19 March 2008

Ahhhhhhhhhhhh... Hampi...

If you close your eyes and try to imagine India, I think your faculties of contrivance are likely to conjure a place very like Hampi, where I landed yesterday. Keep your eyes closed. Now, ask someone to go into your pantry and open every box, unscrew every jar, expose to the air every grain, condiment, meal, and spice. Ask someone to open the refrigerator, dump all the produce onto the floor, and stomp on it. Wait a few days. Have all your friends bring over their dogs, children, and grandparents, and invite them to relieve themselves freely. Find a CD of high-pitched, whiny music, and play it at maximum volume in the cheapest available stereo (make sure you bash the speaker a bit first). Ask the dogs to bark, the children to beg, and the grandparents to chatter. Still have your eyes closed? Good--now you know what India generally smells and sounds like. But you still have that lovely image of rivers meandering under a blue sky and high, yellow sun; forests of palm trees swaying gently in the breeze, their swaying like a dance to the horizon, back and forth; rolling hills; red soil; rice fields a magical shade of green; and the landscape dotted with small, tidy villages, their colorful women, layabout men, excited children, and listless cows. And that *is* Hampi. But, keeping that image, increase the people tenfold, then tenfold again; in fact, just fill your field of vision with people. Make those cute villages endless, not-so-cute towns, filling every available low place with tin-roofed shacks, gaudy little temples, communal water basins, street food shops, and random other shops. Pour in a liberal amount of autorickshaws and giant, lumbering buses gaudier than the temples. Obscure your view with dust and smog. Scatter trash on sides of roads, centers of fields, and basically everywhere else where there isn't trash already. Had enough? You may now open your eyes and ask the dogs, etc. to leave.

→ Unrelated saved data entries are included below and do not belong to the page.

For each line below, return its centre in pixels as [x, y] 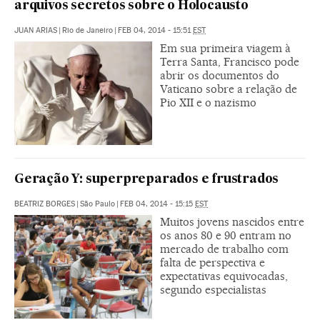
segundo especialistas [213, 289]
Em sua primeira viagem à [225, 48]
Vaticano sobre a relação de [229, 89]
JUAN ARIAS [36, 30]
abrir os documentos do [220, 75]
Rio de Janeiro [87, 30]
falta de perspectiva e [212, 262]
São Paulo [97, 204]
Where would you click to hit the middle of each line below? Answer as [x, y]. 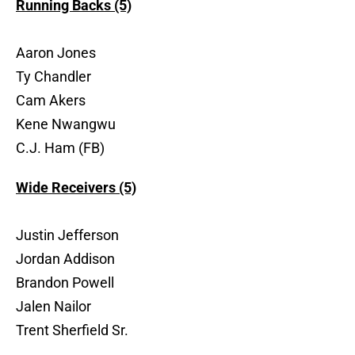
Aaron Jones [56, 53]
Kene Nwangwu [66, 124]
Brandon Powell [65, 283]
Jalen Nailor [53, 307]
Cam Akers [51, 101]
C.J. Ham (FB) [60, 148]
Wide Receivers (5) [76, 188]
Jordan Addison [65, 259]
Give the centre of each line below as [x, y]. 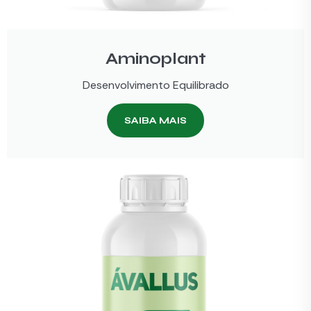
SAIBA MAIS [155, 121]
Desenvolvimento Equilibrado [155, 85]
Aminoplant [155, 59]
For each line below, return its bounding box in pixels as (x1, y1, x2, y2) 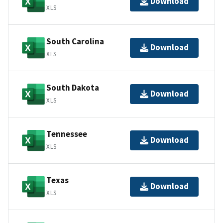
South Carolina (46, 36, 104, 47)
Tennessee (46, 128, 87, 140)
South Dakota (46, 82, 99, 94)
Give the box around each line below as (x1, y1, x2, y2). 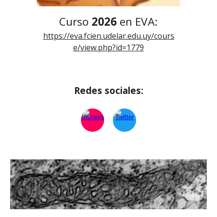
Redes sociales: (74, 84, 143, 97)
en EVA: (120, 14, 158, 30)
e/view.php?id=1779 (73, 42, 144, 53)
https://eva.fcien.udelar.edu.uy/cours (43, 31, 174, 42)
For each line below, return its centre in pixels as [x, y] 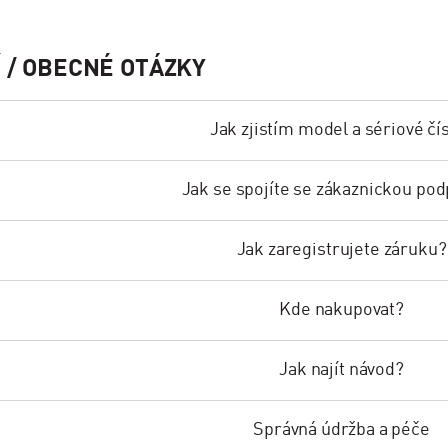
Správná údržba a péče [341, 430]
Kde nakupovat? [341, 310]
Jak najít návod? [341, 370]
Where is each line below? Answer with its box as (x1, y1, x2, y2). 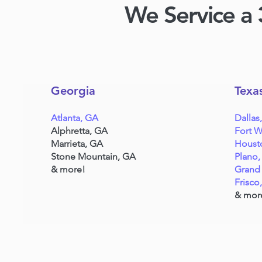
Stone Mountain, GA (51, 151, 136, 162)
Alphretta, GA (51, 125, 108, 136)
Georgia (51, 84, 96, 98)
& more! (51, 164, 86, 175)
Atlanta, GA (51, 112, 99, 123)
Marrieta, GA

That beautiful India we started with is still under there somewhere, but you have to accept the rest of India layered on top of it if you want to *see* India--arguably, the crowded feculence I so flippantly describe is also beautiful, if chaotic: a beautiful, moving expression of a dynamic humanity. But let's not be too sentimental, shall we? I've been searching for metaphors by which to describe India today, because it was very hot, and my higher brain functions took a holiday. Anyway, here's what I came up with: a golden sewer, clogged with filth. So, the heart of India is gold, but like an untended sewer, the heart's been befouled and corrupted. Clean away the grime, though, or see past it, and the gold shines as ever. Hmm, I am not entirely satisfied with this image. "Sewer" isn't a nice word, after all, and I wouldn't want to imply that, though gold, India is essentially a civilization-size waste disposal system (though it could certainly use one of those).

I left Pondicherry on the morning of St. Patrick's Day and arrived in India's IT capital, Bangalore, in the afternoon. I have never heard anything good said about Bangalore, but I have nothing bad to say against the place. I was only there for an afternoon, after all, and I spent it, I have to admit, at a movie theater watching the implausibly ahistorical "10,000 B.C." Do I need another period here? Kajori? After, I took a sleeper class train to Hampi. This was an experiment, because sleeper class is non-A/C. It was fine! And SO cheap! Yesterday and today, I've been spending half my time lazing in my hotel's I don't know what to call it, relaxation area? with fantastic view, by the way, and the first I've seen in India not bursting at the seams with people, and half my time hiking around the monuments of this ancient Hindi capital beneath a pitiless Indian sun (I even got a little burned today). Please--Google "Hampi" and check out the lovely scenery, the strange rock formations (hill upon hill of high-piled boulders), the typically romantic ruins. Etc. Experience it with me. Because, like most of India, I strain at the description. Words are inadequate. But Hampi is a wonder. Hampi is a sight! Hampi is a relief.

1 comment:

kolkatablog said...

Yes, another period, please! So, are you carrying back a little piece of Hampi with you?